First of all, I can confirm that the first version doesn't lead to stable results. What I can't confirm is that the second one is much better; I have seen very different results also with the second code, with values for the first mu parameter varying between 0.17 and 0.9 for different runs.

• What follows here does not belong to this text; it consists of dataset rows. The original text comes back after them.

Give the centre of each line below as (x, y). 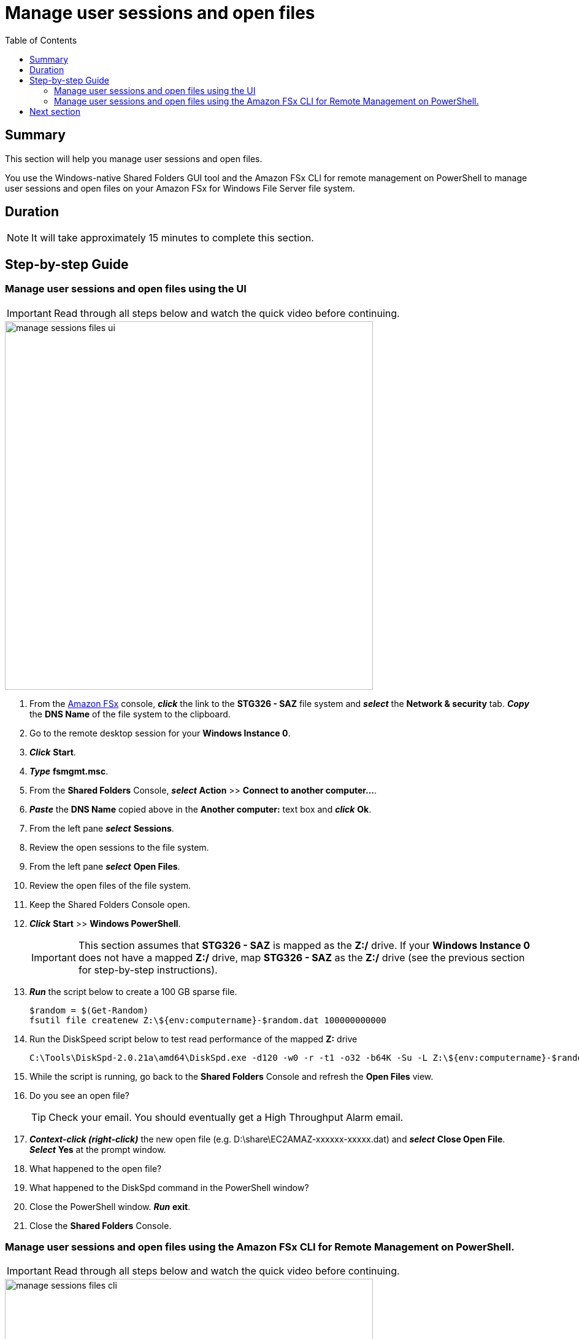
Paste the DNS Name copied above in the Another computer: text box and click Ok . (201, 809)
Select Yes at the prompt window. (98, 1149)
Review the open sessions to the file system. (119, 847)
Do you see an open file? (79, 1095)
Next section (55, 111)
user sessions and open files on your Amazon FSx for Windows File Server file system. (180, 188)
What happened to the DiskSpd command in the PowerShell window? (169, 1187)
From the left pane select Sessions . (102, 828)

The convergence problems can be cured by using good starting values for the Markov chain. This can be done by first doing a maximum a posteriori (MAP) estimate, and then starting the Markov chain from there. The MAP step is computationally inexpensive and leads to a converging Markov chain with reproducible results for both variants of your code. For reference and comparison: The values I see for the four mu parameters are around 0.94 / 0.86 / 0.72 and 0.71.
You can do the MAP estimation by inserting the following two lines of code right after the line in which you define your model with "model=pm.Model(...":
map_ = pm.MAP(model)
map_.fit()
This technique is covered in more detail in Cameron Davidson-Pilon's Bayesian Methods for Hackers, together with other helpful topics around PyMC.